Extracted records
======

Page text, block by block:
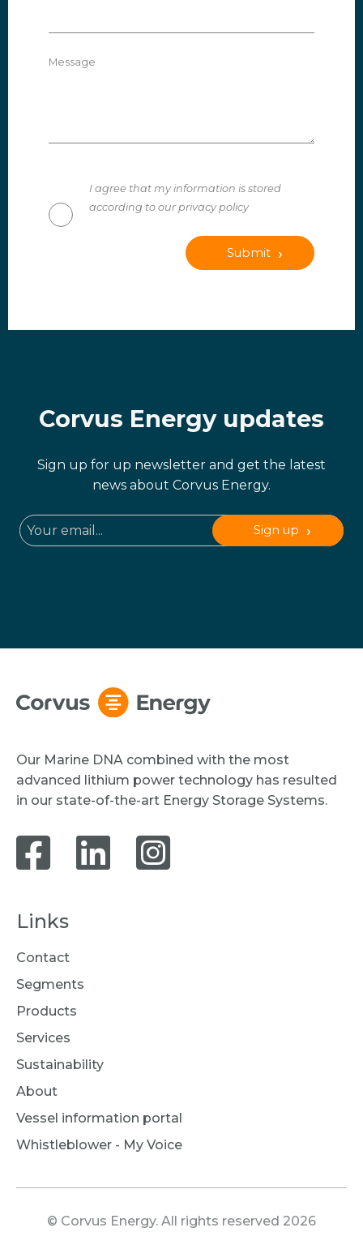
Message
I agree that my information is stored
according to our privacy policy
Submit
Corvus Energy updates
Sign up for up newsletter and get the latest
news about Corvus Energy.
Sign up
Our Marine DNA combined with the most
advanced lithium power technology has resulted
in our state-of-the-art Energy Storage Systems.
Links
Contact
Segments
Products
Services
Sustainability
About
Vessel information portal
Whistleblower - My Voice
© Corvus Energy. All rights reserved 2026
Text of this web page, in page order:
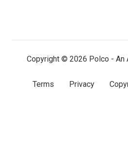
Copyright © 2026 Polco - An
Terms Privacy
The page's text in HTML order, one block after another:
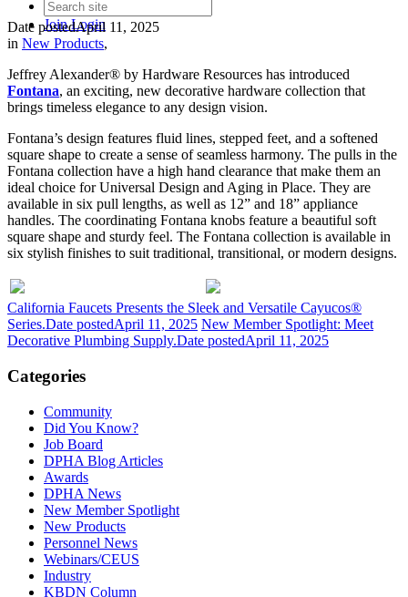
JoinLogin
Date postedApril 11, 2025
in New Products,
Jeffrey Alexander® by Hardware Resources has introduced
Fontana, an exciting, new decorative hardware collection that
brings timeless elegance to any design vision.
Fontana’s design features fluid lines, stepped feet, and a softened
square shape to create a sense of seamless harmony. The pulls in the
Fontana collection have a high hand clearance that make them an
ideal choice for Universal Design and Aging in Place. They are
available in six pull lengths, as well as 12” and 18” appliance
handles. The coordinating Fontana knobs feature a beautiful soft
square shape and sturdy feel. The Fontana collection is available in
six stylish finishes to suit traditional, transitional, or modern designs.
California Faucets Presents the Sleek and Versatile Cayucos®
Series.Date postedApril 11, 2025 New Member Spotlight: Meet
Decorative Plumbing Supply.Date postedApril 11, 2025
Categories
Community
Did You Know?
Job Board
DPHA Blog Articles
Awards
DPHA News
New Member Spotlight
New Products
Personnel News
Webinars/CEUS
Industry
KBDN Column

======

◆ EXERCISE GOAL
Each line from the one containing "ideal choice for" to the final line above should be written out exactly; please omit the others.

◆ YOUR RESPONSE
ideal choice for Universal Design and Aging in Place. They are
available in six pull lengths, as well as 12” and 18” appliance
handles. The coordinating Fontana knobs feature a beautiful soft
square shape and sturdy feel. The Fontana collection is available in
six stylish finishes to suit traditional, transitional, or modern designs.
California Faucets Presents the Sleek and Versatile Cayucos®
Series.Date postedApril 11, 2025 New Member Spotlight: Meet
Decorative Plumbing Supply.Date postedApril 11, 2025
Categories
Community
Did You Know?
Job Board
DPHA Blog Articles
Awards
DPHA News
New Member Spotlight
New Products
Personnel News
Webinars/CEUS
Industry
KBDN Column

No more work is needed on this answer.